Everyone imitated Marlowe. His first play, Tamburlaine, was staged when he was 23, and its success can most readily be gauged by its imitators. As David Riggs notes in his new biography, The World of Christopher Marlowe, within the next couple of years three new plays were staged that were more or less direct copies of Marlowe’s original, while Shakespeare wrote his early Henry VI plays under the influence of Marlowe’s style. A decade later, as the church authorities burned copies of Marlowe’s semipornographic love poems in the streets, Shakespeare again returned to imitating his predecessor in As You Like It. Marlowe’s contemporaries regarded him with a mixture of awe and fear; as his friend Thomas Nashe wrote, “No leaf he wrote on but was like a burning glass to set on fire all his readers.”

We are still Marlowe’s readers today: Riggs’s biography follows Constance Brown Kuriyama’s Christopher Marlowe: A Renaissance Life, published in 2002. The early death of such a man is written in the swagger of his life, and Marlowe’s murder at the age of 29 in a bar brawl has been endlessly commemorated in the fantasies of his fans. The movie Shakespeare in Love imagined that Marlowe died for Shakespeare’s cowardice; Crimelibrary.com, a website devoted to “criminal minds and methods,” includes a feature on Marlowe’s death among its litany of serial killers, terrorists and outlaws. Louise Welsh’s novel Tamburlaine Must Die is the third book in the past fifteen years to return to the circumstances of the murder, and to spin stories around its fantastic possibilities.

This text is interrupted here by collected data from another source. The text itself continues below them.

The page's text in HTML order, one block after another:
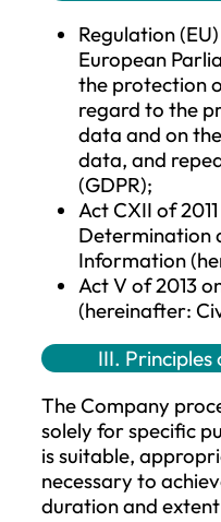
body that is
data
those
data under
data
Consent of
voluntary,
subject’s
clear
agreement
data
Authority
Freedom
II.
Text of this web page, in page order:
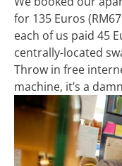
for 135 Euros
each of us paid 45
centrally-located
Throw in free
machine, it’s a
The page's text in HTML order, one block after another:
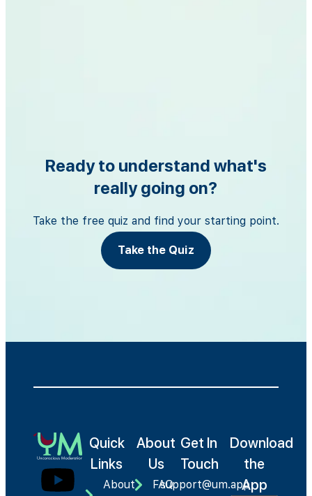
Ready to understand what's
really going on?
Take the free quiz and find your starting point.
Take the Quiz
Quick
Links
About
About
Us
FAQ
Get In
Touch
support@um.app
Download
the
App
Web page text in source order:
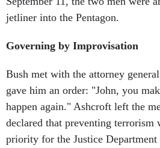
jetliner into the Pentagon.
Governing by Improvisation
Bush met with the attorney
gave him an order: "John, you
happen again." Ashcroft left the
declared that preventing terrorism
priority for the Justice
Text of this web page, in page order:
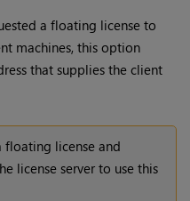
a floating license to
machines, this option
that supplies the client
floating license and
license server to use this
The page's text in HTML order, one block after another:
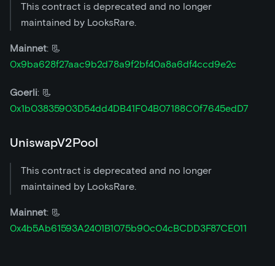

While their treatments differ–Riggs’s biography has the footnoted weight of a sober academic study, while Welsh’s novel is as quick and dark as a child’s nightmare–these two books agree that here, indeed, is quite a man. Riggs wants to give us a Marlowe of his time, but he does so uneasily. His is a slippery subject. Marlowe spelled his name many ways–“Marlin,” “Merling,” “Marlen” and “Marley”–and moved through as many worlds. Marlowe spent his childhood in Canterbury: His father was a shoemaker, and his education at the local school consisted mainly of the memorization of religious texts and Latin literature. In 1580 he won a scholarship to Cambridge. So far in the story, much is typical, but at some point while he was at Cambridge, Marlowe’s life became extraordinary. He began writing love poetry and the plays that would briefly make him the most famous playwright in England; he also started working as a government spy, informing on English Catholics in exile in Europe.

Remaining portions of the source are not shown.